-- Opening Marker --

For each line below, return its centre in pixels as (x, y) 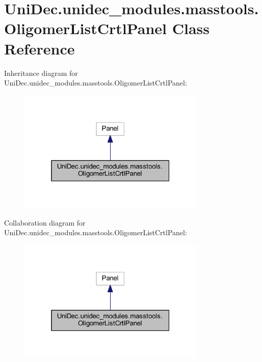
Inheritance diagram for (41, 73)
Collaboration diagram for (45, 222)
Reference (40, 48)
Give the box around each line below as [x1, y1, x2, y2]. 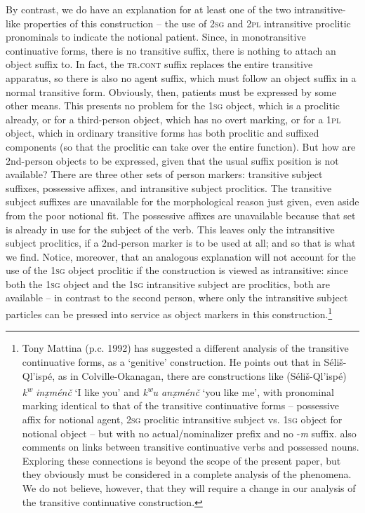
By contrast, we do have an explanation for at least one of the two [6, 2, 291, 16]
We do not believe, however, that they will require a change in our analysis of [22, 480, 356, 495]
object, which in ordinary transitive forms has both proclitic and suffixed [6, 125, 319, 140]
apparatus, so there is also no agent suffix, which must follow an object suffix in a [6, 70, 357, 85]
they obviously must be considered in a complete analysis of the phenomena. [22, 467, 352, 481]
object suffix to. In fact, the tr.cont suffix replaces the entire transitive [6, 57, 313, 71]
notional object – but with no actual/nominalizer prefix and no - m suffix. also [22, 425, 357, 440]
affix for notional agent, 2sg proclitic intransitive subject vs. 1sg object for [22, 411, 343, 426]
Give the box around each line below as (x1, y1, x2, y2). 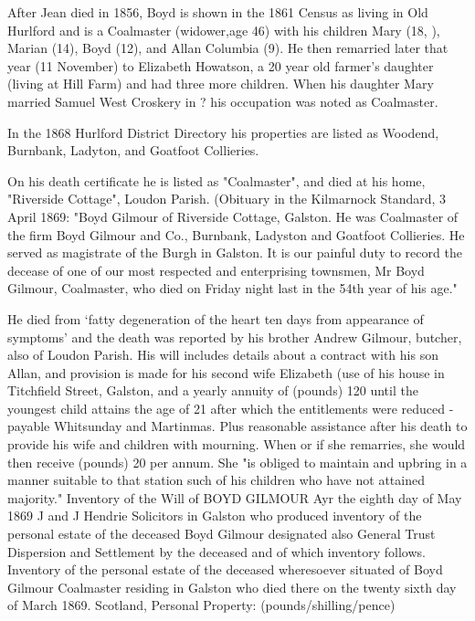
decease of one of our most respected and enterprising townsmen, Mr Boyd (7, 260, 425, 279)
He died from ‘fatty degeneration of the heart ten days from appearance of (7, 309, 424, 328)
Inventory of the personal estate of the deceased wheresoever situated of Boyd (7, 560, 443, 579)
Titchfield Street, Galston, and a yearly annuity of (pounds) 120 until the (7, 381, 418, 400)
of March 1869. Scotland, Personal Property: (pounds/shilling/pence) (7, 595, 396, 615)
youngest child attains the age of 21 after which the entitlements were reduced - (7, 398, 454, 417)
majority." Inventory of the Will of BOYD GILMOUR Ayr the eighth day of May (7, 488, 462, 507)
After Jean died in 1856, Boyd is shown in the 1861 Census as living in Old (7, 3, 428, 21)
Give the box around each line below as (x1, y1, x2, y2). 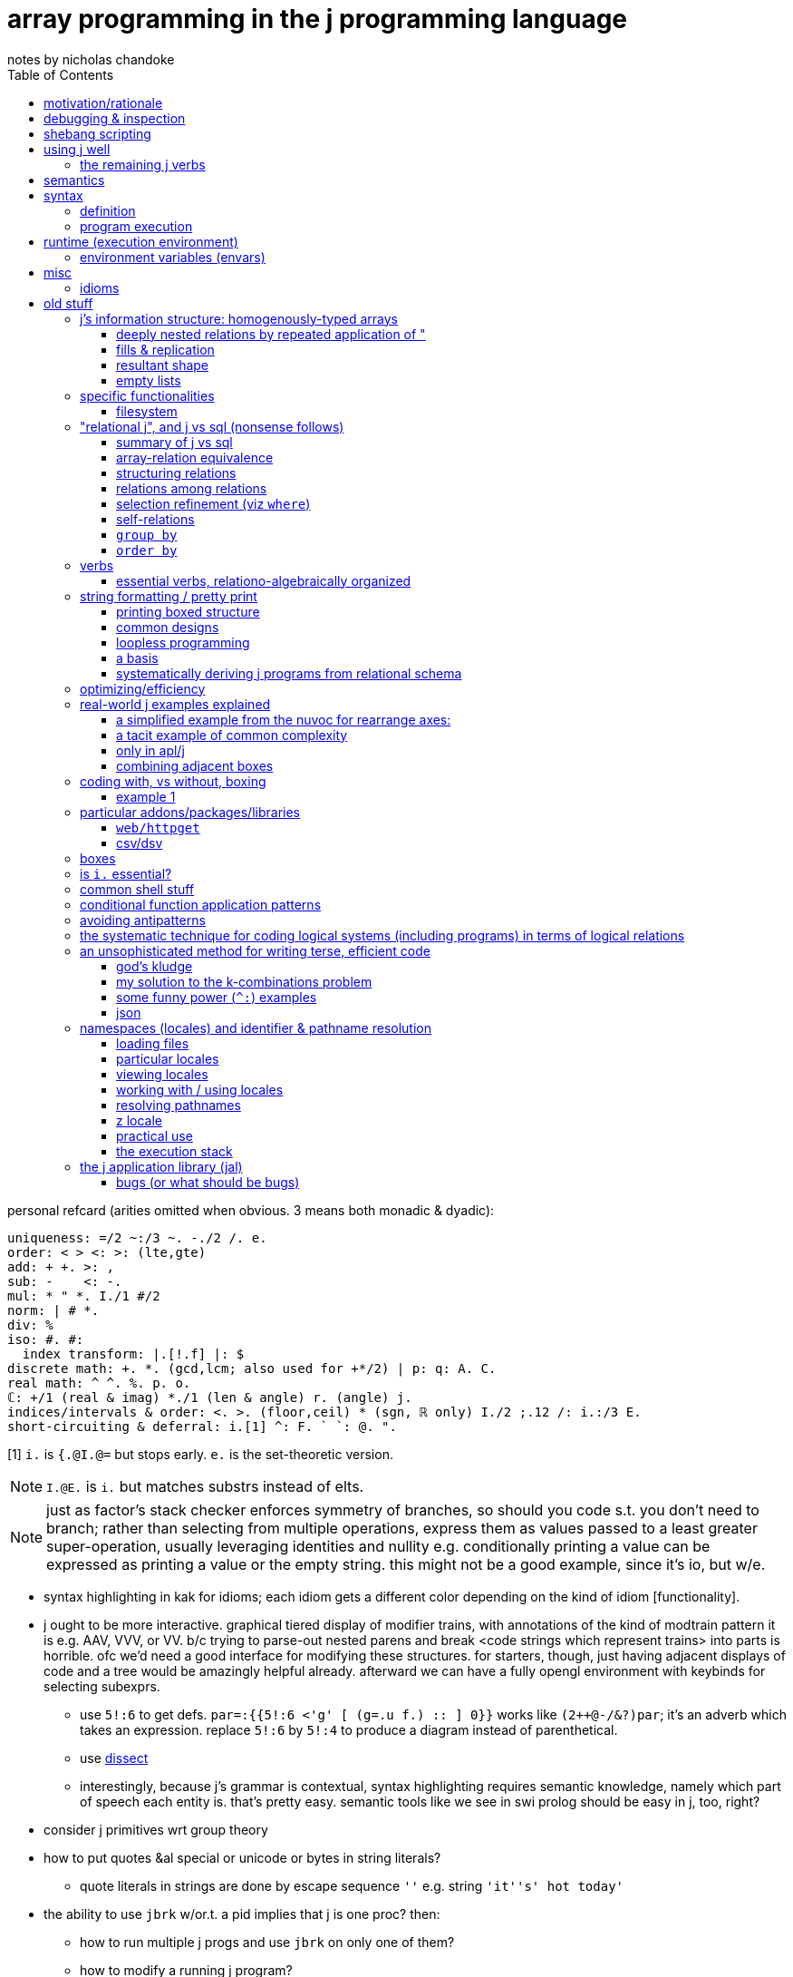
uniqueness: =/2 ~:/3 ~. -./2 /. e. (7, 1230, 267, 1245)
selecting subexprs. (44, 1678, 160, 1694)
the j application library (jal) (80, 1158, 243, 1174)
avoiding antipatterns (80, 911, 206, 928)
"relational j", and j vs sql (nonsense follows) (80, 418, 344, 434)
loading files (116, 1035, 189, 1051)
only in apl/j (116, 742, 185, 758)
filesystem (116, 403, 178, 419)
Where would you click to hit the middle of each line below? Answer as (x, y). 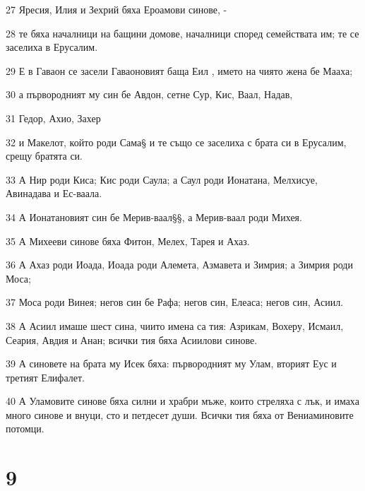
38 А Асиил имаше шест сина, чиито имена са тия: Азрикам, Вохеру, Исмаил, (175, 325)
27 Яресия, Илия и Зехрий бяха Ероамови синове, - (116, 9)
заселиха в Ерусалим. (52, 47)
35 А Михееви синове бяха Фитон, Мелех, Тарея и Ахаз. (128, 241)
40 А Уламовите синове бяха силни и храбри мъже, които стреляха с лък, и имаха (182, 401)
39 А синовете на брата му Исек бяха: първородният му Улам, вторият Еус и (171, 363)
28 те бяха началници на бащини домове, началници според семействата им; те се (182, 33)
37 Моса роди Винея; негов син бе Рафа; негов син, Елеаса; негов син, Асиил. (175, 302)

-- Closing Marker --

TASK DETAILS »
Go through the material above and copy each line that holds the string "diagram".

EXERCISE OUTPUT »
Inheritance diagram for (41, 73)
Collaboration diagram for (45, 222)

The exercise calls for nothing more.